**Assignment**
Each line from the one bearing "Datenschutz" through the last line of the entries below should be returned exactly, with pictures left out.

BEGIN

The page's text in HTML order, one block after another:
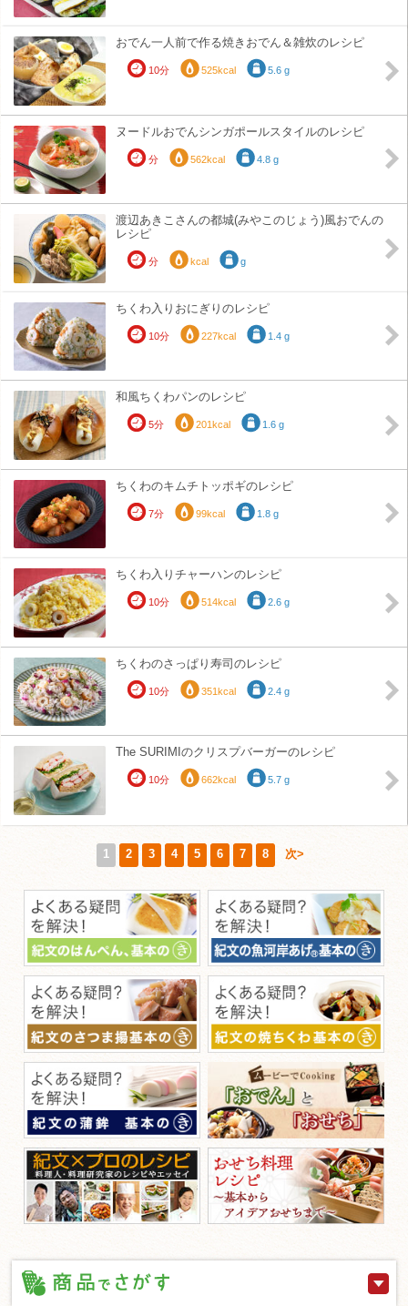
おでん一人前で作る焼きおでん＆雑炊のレシピ
10分 525kcal 5.6 g
ヌードルおでんシンガポールスタイルのレシピ
分 562kcal 4.8 g
渡辺あきこさんの都城(みやこのじょう)風おでんの
レシピ
分 kcal g
ちくわ入りおにぎりのレシピ
10分 227kcal 1.4 g
和風ちくわパンのレシピ
5分 201kcal 1.6 g
ちくわのキムチトッポギのレシピ
7分 99kcal 1.8 g
ちくわ入りチャーハンのレシピ
10分 514kcal 2.6 g
ちくわのさっぱり寿司のレシピ
10分 351kcal 2.4 g
The SURIMIのクリスプバーガーのレシピ
10分 662kcal 5.7 g
1 2 3 4 5 6 7 8 次>
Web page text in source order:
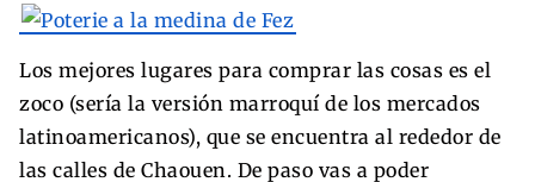
Los mejores lugares para comprar las cosas es el
zoco (sería la versión marroquí de los mercados
latinoamericanos), que se encuentra al rededor de
las calles de Chaouen. De paso vas a poder
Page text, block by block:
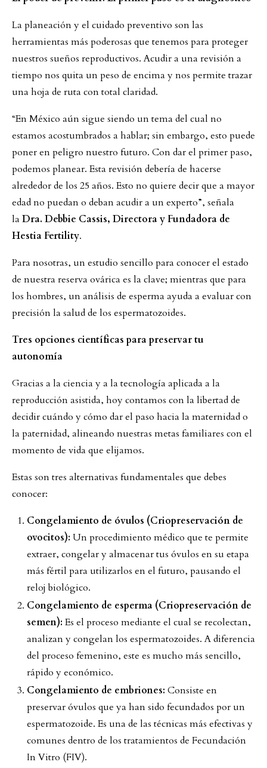
La planeación y el cuidado preventivo son las
herramientas más poderosas que tenemos para proteger
nuestros sueños reproductivos. Acudir a una revisión a
tiempo nos quita un peso de encima y nos permite trazar
una hoja de ruta con total claridad.
“En México aún sigue siendo un tema del cual no
estamos acostumbrados a hablar; sin embargo, esto puede
poner en peligro nuestro futuro. Con dar el primer paso,
podemos planear. Esta revisión debería de hacerse
alrededor de los 25 años. Esto no quiere decir que a mayor
edad no puedan o deban acudir a un experto”, señala
la Dra. Debbie Cassis, Directora y Fundadora de
Hestia Fertility.
Para nosotras, un estudio sencillo para conocer el estado
de nuestra reserva ovárica es la clave; mientras que para
los hombres, un análisis de esperma ayuda a evaluar con
precisión la salud de los espermatozoides.
Tres opciones científicas para preservar tu
autonomía
Gracias a la ciencia y a la tecnología aplicada a la
reproducción asistida, hoy contamos con la libertad de
decidir cuándo y cómo dar el paso hacia la maternidad o
la paternidad, alineando nuestras metas familiares con el
momento de vida que elijamos.
Estas son tres alternativas fundamentales que debes
conocer:
Congelamiento de óvulos (Criopreservación de
ovocitos): Un procedimiento médico que te permite
extraer, congelar y almacenar tus óvulos en su etapa
más fértil para utilizarlos en el futuro, pausando el
reloj biológico.
Congelamiento de esperma (Criopreservación de
semen):Es el proceso mediante el cual se recolectan,
analizan y congelan los espermatozoides. A diferencia
del proceso femenino, este es mucho más sencillo,
rápido y económico.
Congelamiento de embriones: Consiste en
preservar óvulos que ya han sido fecundados por un
espermatozoide. Es una de las técnicas más efectivas y
comunes dentro de los tratamientos de Fecundación
In Vitro (FIV).
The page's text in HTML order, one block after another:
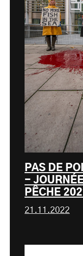
PAS DE
-
PÊCHE
21.11.2022
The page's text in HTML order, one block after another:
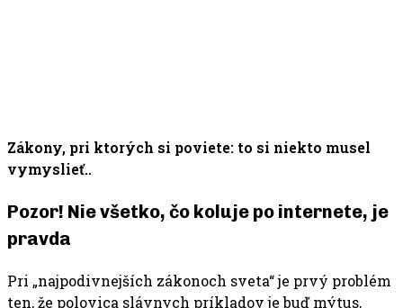
Zákony, pri ktorých si poviete: to si niekto musel
vymyslieť..
Pozor! Nie všetko, čo koluje po internete, je
pravda
Pri „najpodivnejších zákonoch sveta“ je prvý problém
ten, že polovica slávnych príkladov je buď mýtus,
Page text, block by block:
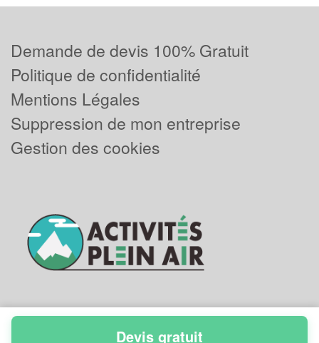
Demande de devis 100% Gratuit
Politique de confidentialité
Mentions Légales
Suppression de mon entreprise
Gestion des cookies
Devis gratuit
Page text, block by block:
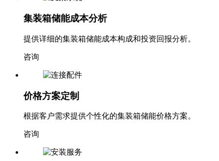
集装箱储能成本分析
提供详细的集装箱储能成本构成和投资回报分析。
咨询
价格方案定制
根据客户需求提供个性化的集装箱储能价格方案。
咨询
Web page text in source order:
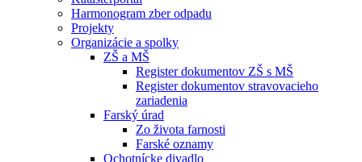
Harmonogram zber odpadu
Projekty
Organizácie a spolky
ZŠ a MŠ
Register dokumentov ZŠ s MŠ
Register dokumentov stravovacieho
zariadenia
Farský úrad
Zo života farnosti
Farské oznamy
Ochotnícke divadlo
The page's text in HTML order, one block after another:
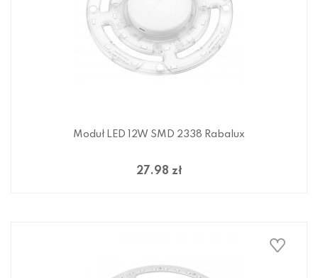
Moduł LED 12W SMD 2338 Rabalux
27.98 zł
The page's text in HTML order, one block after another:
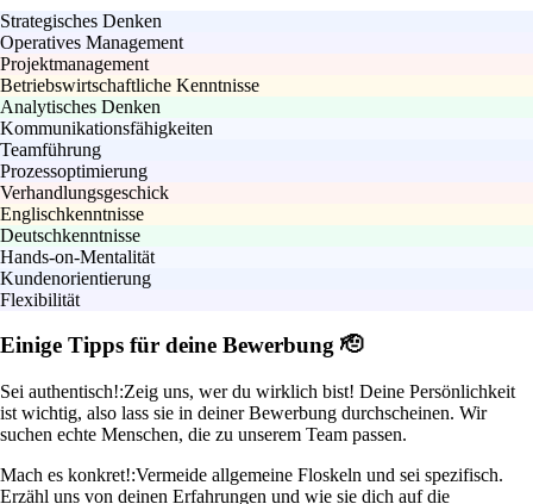
Strategisches Denken
Operatives Management
Projektmanagement
Betriebswirtschaftliche Kenntnisse
Analytisches Denken
Kommunikationsfähigkeiten
Teamführung
Prozessoptimierung
Verhandlungsgeschick
Englischkenntnisse
Deutschkenntnisse
Hands-on-Mentalität
Kundenorientierung
Flexibilität
Einige Tipps für deine Bewerbung 🫡
Sei authentisch!:Zeig uns, wer du wirklich bist! Deine Persönlichkeit
ist wichtig, also lass sie in deiner Bewerbung durchscheinen. Wir
suchen echte Menschen, die zu unserem Team passen.
Mach es konkret!:Vermeide allgemeine Floskeln und sei spezifisch.
Erzähl uns von deinen Erfahrungen und wie sie dich auf die
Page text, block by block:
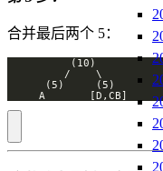
合并最后两个 5：
     A       [D,CB]
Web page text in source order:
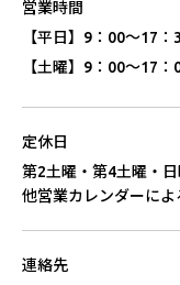
営業時間
【平⽇】 9：00〜17：
【⼟曜】 9：00〜17：
定休⽇
第2⼟曜・第4⼟曜・⽇
他営業カレンダーによ
連絡先
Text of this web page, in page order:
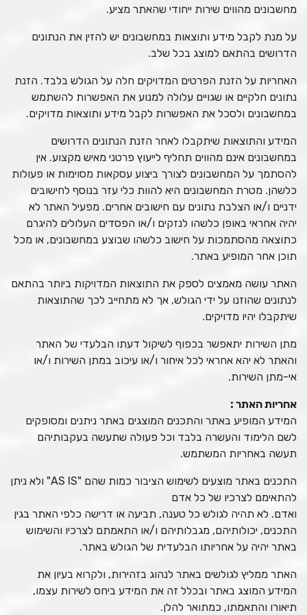
מחשבונים מהווים שירות ייחודי שהאתר מציע.
על מנת לקבל מידע ותוצאות במחשבונים יש להזין את הנתונים
הדרושים בהתאם למוצג בכל שלב.
האחריות על הזנת הפרטים המדויקים חלה על הגולש בלבד. הזנת
נתונים חלקיים או שגויים עלולה למנוע את האפשרות להשתמש
במחשבונים ולסכל את האפשרות לקבל מידע ותוצאות מדויקים.
המידע והתוצאות שיתקבלו לאחר הזנת הנתונים הדרושים
במחשבונים אינם מהווים תחליף לייעוץ פרטני מאיש מקצוע. אין
להסתמך על המחשבונים לצורך ביצוע עסקאות מסוימות או פעולות
כלשהן. מטרת המחשבונים היא להוות כלי עזר בנוסף לחישובים
ידניים ו/או הצלבת נתונים עם חישובים אחרים. מפעיל האתר לא
יהיה אחראי באופן כלשהו לנזקים ו/או הפסדים העלולים להיגרם
כתוצאה מהסתמכות על חישוב כלשהו שבוצע במחשבונים, או מכל
תוכן אחר המופיע באתר.
האתר עושה מאמצים לספק את התוצאות המדויקות ביותר בהתאם
לנתונים שהוזנו על ידי הגולש, אך לא מתחייב לכך שהתוצאות
שיתקבלו יהיו מדויקים.
מתן השירות יתאפשר בכפוף לשיקול דעתו הבלעדי של האתר
והאתר לא יהא אחראי לכל איחור ו/או עיכוב במתן השירות ו/או
אי-מתן השירות.
אחריות האתר :
המידע המופיע באתר והתכנים המוצגים באתר ניתנים ומסופקים
לשם הלימוד והעשרה בלבד וכל פעולה שתעשה בעקבותיהם
תעשה באחריות המשתמש.
התכנים באתר מוצעים לשימוש הציבור כמות שהם "AS IS" ולא ניתן
להתאימם לצרכיו של כל אדם
ואדם. לא תהיה לגולש כל טענה, תביעה או דרישה כלפי האתר בגין
התכנים, יכולותיהם, מגבלותיהם ו/או התאמתם לצרכיו והשימוש
באתר יהיה על אחריותו הבלעדית של הגולש באתר.
האתר ממליץ לגולשים באתר לנהוג בזהירות, ולקרוא בעיון את
המידע המוצג באתר ובכלל זה את המידע ביחס לשירות עצמו,
תיאורו והתאמתו, כמתואר להלן.
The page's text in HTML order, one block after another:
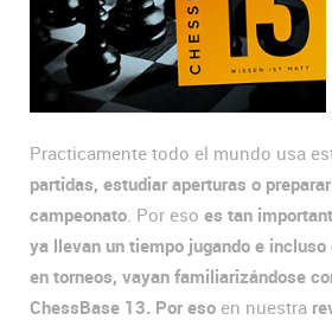
Practicamente todo el mundo usa
partidas, estudiar aperturas o
campeonato . Por eso es tan
ya llevan un tiempo jugando e
en torneos, vayan familiarizándose
ChessBase 13. Por eso en nuestra
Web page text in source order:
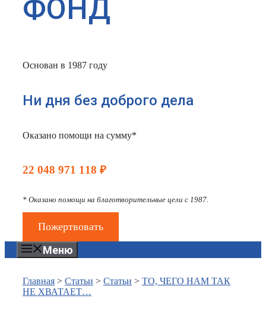
ФОНД
Основан в 1987 году
Ни дня без доброго дела
Оказано помощи на сумму*
22 048 971 118 ₽
* Оказано помощи на благотворительные цели с 1987.
Пожертвовать
Меню
Главная > Статьи > Статьи > ТО, ЧЕГО НАМ ТАК
НЕ ХВАТАЕТ…
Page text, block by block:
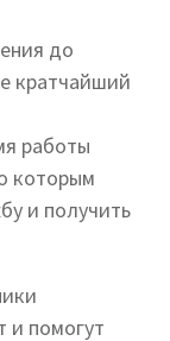
до
кратчайший
работы
которым
и получить
и помогут
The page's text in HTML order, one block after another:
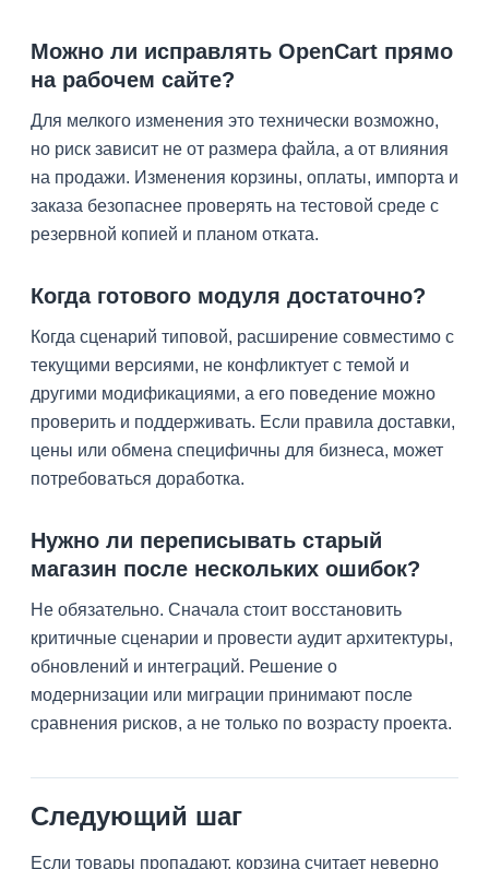
Можно ли исправлять OpenCart прямо
на рабочем сайте?
Для мелкого изменения это технически возможно,
но риск зависит не от размера файла, а от влияния
на продажи. Изменения корзины, оплаты, импорта и
заказа безопаснее проверять на тестовой среде с
резервной копией и планом отката.
Когда готового модуля достаточно?
Когда сценарий типовой, расширение совместимо с
текущими версиями, не конфликтует с темой и
другими модификациями, а его поведение можно
проверить и поддерживать. Если правила доставки,
цены или обмена специфичны для бизнеса, может
потребоваться доработка.
Нужно ли переписывать старый
магазин после нескольких ошибок?
Не обязательно. Сначала стоит восстановить
критичные сценарии и провести аудит архитектуры,
обновлений и интеграций. Решение о
модернизации или миграции принимают после
сравнения рисков, а не только по возрасту проекта.
Следующий шаг
Если товары пропадают, корзина считает неверно
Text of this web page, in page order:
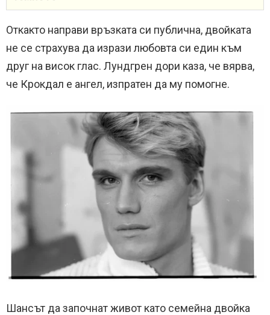
Откакто направи връзката си публична, двойката
не се страхува да изрази любовта си един към
друг на висок глас. Лундгрен дори каза, че вярва,
че Крокдал е ангел, изпратен да му помогне.
Шансът да започнат живот като семейна двойка
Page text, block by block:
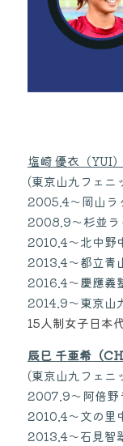
塩崎 優衣（YUI）
(東京山九フェニ
2005.4〜岡山ラ
2008.9〜杉並ラ
2010.4〜北中野
2013.4〜都立青
2016.4〜慶應義
2014.9〜東京山
15人制女子日本
辰巳 千亜希（
(東京山九フェニ
2007.9〜阿倍野
2010.4〜文の里
2013.4〜石見智
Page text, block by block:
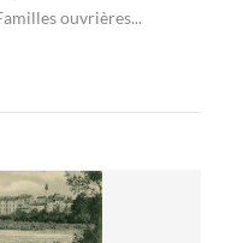
ouvrières...
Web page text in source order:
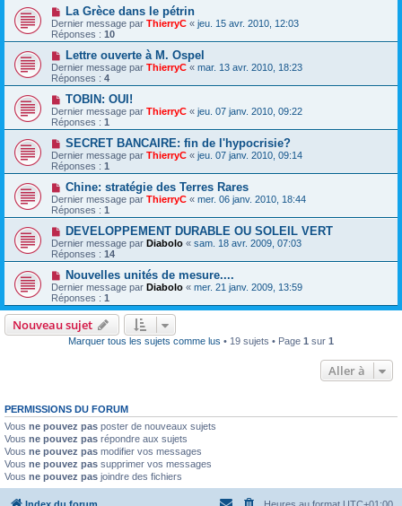
La Grèce dans le pétrin
Dernier message par ThierryC « jeu. 15 avr. 2010, 12:03
Réponses : 10
Lettre ouverte à M. Ospel
Dernier message par ThierryC « mar. 13 avr. 2010, 18:23
Réponses : 4
TOBIN: OUI!
Dernier message par ThierryC « jeu. 07 janv. 2010, 09:22
Réponses : 1
SECRET BANCAIRE: fin de l'hypocrisie?
Dernier message par ThierryC « jeu. 07 janv. 2010, 09:14
Réponses : 1
Chine: stratégie des Terres Rares
Dernier message par ThierryC « mer. 06 janv. 2010, 18:44
Réponses : 1
DEVELOPPEMENT DURABLE OU SOLEIL VERT
Dernier message par Diabolo « sam. 18 avr. 2009, 07:03
Réponses : 14
Nouvelles unités de mesure....
Dernier message par Diabolo « mer. 21 janv. 2009, 13:59
Réponses : 1
Nouveau sujet
Marquer tous les sujets comme lus • 19 sujets • Page 1 sur 1
Aller à
PERMISSIONS DU FORUM
Vous ne pouvez pas poster de nouveaux sujets
Vous ne pouvez pas répondre aux sujets
Vous ne pouvez pas modifier vos messages
Vous ne pouvez pas supprimer vos messages
Vous ne pouvez pas joindre des fichiers
Index du forum Heures au format UTC+01:00
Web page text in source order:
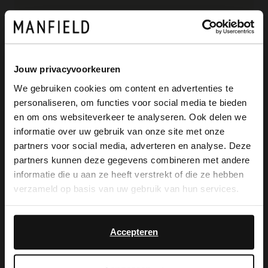
Jouw privacyvoorkeuren
We gebruiken cookies om content en advertenties te
personaliseren, om functies voor social media te bieden
en om ons websiteverkeer te analyseren. Ook delen we
informatie over uw gebruik van onze site met onze
partners voor social media, adverteren en analyse. Deze
partners kunnen deze gegevens combineren met andere
informatie die u aan ze heeft verstrekt of die ze hebben
verzameld op basis van uw gebruik van hun services.
Accepteren
Bruine suède shopper met studs van
drukknoopsluiting, brede schouderband
en vakje aan de binnenzijde. De afmeting
van de tas is 45x33x14 cm (BxHxD).
Alles over dit product
Maattabel
Bezorgen & retour
×
View this website in English?
It looks like your language isn't Dutch. Would
you like to switch to English?
English
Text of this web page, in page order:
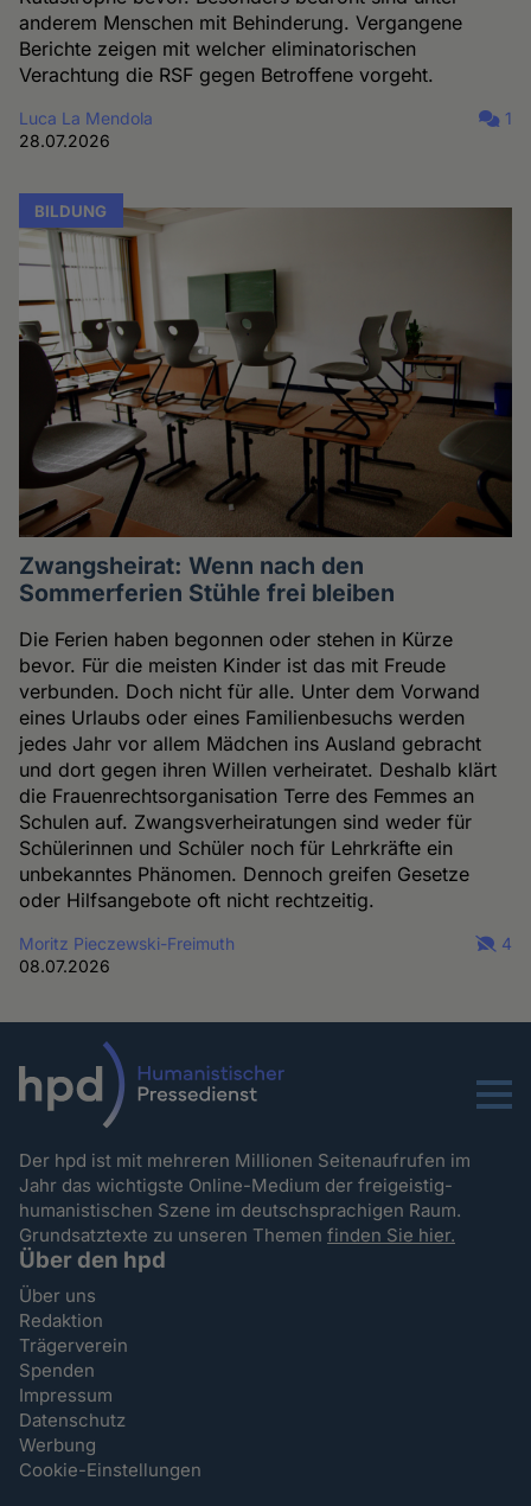
anderem Menschen mit Behinderung. Vergangene
Berichte zeigen mit welcher eliminatorischen
Verachtung die RSF gegen Betroffene vorgeht.
Luca La Mendola
28.07.2026
1
BILDUNG
Zwangsheirat: Wenn nach den
Sommerferien Stühle frei bleiben
Die Ferien haben begonnen oder stehen in Kürze
bevor. Für die meisten Kinder ist das mit Freude
verbunden. Doch nicht für alle. Unter dem Vorwand
eines Urlaubs oder eines Familienbesuchs werden
jedes Jahr vor allem Mädchen ins Ausland gebracht
und dort gegen ihren Willen verheiratet. Deshalb klärt
die Frauenrechtsorganisation Terre des Femmes an
Schulen auf. Zwangsverheiratungen sind weder für
Schülerinnen und Schüler noch für Lehrkräfte ein
unbekanntes Phänomen. Dennoch greifen Gesetze
oder Hilfsangebote oft nicht rechtzeitig.
Moritz Pieczewski-Freimuth
08.07.2026
4
Menu
Der hpd ist mit mehreren Millionen Seitenaufrufen im
Jahr das wichtigste Online-Medium der freigeistig-
humanistischen Szene im deutschsprachigen Raum.
Grundsatztexte zu unseren Themenfinden Sie hier.
Über den hpd
Über uns
Redaktion
Trägerverein
Spenden
Impressum
Datenschutz
Werbung
Cookie-Einstellungen
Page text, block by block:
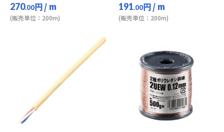
270.00円/ m
(販売単位：200m)
191.00円/ m
(販売単位：200m)

END

**Exercise solution**
Datenschutz
Werbung
Cookie-Einstellungen
Page text, block by block:
270.00円/ m
(販売単位：200m)
191.00円/ m
(販売単位：200m)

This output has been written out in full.